The third section inquired about attitudes toward five items as follows: the accuracy and reliability of personal dosimeters, danger of radiation to health, need to standardize protective equipment use, regular provision of radiation protection knowledge and training, and necessity of radiation protection measures in daily diagnosis and treatment. Responses were rated on a 5-point Likert scale (1 = strongly disagree; 5 = strongly agree), with total scores ranging from 5 to 25 (Jebb, Ng & Tay, 2021). Higher scores indicated a more positive attitude toward radiation protection. The fourth section assessed behavior and included seven items related to the implementation of protective measures by radiation workers. Responses were rated on a 5-point Likert scale (1 = never; 5 = always). Scores ranged from 7 to 35, with higher scores indicating better radiation protection behavior. The abovementioned six experts established content validity using a 4-point relevance scale (1 = irrelevant; 4 = essential). Items with a Content Validity Index (CVI) <0.78 were discarded. Face validity was established through cognitive interviews with 15 radiation workers (>10 years of clinical experience) from diverse clinical roles, which confirmed the clarity and contextual appropriateness of the items. Construct validity was verified through exploratory factor analysis, showing sampling adequacy (Kaiser–Meyer–Olkin measure = 0.883) and significant sphericity (Bartlett’s test χ2 = 6019.1, p < 0.001). Cronbach’s alpha coefficients for KAB were 0.921, 0.878, and 0.743, indicating good internal consistency (Bujang, Omar & Baharum, 2018).

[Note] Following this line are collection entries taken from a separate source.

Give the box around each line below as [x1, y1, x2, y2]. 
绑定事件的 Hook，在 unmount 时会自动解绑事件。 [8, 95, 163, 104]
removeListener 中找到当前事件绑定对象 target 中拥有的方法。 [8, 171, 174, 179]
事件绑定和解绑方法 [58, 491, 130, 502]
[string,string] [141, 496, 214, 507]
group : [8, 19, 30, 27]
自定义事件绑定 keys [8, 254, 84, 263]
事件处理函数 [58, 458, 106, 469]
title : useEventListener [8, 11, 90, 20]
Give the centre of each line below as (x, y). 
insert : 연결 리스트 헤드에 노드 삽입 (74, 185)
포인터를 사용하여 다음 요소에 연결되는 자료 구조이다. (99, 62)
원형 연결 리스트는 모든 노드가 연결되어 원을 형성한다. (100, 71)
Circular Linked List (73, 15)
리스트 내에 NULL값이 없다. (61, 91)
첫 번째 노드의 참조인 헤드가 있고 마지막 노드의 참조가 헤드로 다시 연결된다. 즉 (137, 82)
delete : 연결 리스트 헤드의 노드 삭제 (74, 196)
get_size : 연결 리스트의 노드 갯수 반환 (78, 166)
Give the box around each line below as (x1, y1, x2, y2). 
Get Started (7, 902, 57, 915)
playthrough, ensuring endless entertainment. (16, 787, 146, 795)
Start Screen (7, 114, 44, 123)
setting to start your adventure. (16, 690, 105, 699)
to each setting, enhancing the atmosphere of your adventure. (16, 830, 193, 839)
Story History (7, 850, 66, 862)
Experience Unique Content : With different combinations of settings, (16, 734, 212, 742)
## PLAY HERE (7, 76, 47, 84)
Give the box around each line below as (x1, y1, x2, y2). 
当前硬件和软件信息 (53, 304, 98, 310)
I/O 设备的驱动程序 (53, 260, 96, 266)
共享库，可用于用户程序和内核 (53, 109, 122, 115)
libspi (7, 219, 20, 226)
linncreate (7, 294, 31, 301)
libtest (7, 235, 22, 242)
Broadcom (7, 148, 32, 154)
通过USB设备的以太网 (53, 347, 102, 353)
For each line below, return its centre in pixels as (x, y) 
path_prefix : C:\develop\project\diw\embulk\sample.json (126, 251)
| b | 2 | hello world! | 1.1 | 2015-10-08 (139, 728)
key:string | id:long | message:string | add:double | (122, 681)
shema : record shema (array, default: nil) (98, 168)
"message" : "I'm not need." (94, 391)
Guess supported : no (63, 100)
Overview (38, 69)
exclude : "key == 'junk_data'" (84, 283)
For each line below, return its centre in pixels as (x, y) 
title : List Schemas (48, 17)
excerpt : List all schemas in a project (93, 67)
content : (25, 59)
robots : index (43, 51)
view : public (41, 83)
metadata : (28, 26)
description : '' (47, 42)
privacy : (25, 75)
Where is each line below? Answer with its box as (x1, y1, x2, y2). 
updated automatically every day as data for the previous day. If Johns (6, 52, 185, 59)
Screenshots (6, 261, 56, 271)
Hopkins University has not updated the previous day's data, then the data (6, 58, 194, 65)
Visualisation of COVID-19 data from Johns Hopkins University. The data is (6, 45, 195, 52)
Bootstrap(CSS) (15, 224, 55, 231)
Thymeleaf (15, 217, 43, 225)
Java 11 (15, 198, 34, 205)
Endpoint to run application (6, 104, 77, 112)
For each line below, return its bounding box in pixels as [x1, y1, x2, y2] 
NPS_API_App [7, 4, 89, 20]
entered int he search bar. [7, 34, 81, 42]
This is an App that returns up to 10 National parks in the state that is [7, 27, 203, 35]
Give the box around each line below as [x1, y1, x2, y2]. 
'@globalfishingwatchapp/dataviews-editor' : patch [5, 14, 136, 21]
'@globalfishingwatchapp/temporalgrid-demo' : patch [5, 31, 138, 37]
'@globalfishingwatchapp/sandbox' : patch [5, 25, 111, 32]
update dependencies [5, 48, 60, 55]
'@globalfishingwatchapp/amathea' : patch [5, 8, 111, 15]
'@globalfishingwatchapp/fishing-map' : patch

Defining covariates for a DAG
A DAG is a visual representation that illustrates causality between variables, comprising nodes (which represent variables) and directed edges connecting nodes (representing causality between variables) (Tennant et al., 2021). Our research is based on theoretical frameworks (e.g., the KAB model), empirical evidence, and domain expertise to formalize hypothesized causal relationships among variables. Nodes included demographic factors (such as age, sex, educational level, marital status, and number of children), occupational factors (including profession, working unit, career duration, daily exposure time, and radiation protection training), health-related factors (such as subjective health status), and core variables (including radiation protection knowledge and attitude). Arrows were oriented according to previous literature: age directly influenced both knowledge (via cumulative experience) and behavior (via potential burnout); educational level and training were linked to knowledge acquisition and subsequent behavior; and knowledge was modeled to affect behavior both directly and through attitude mediation, as supported by the KAB theory.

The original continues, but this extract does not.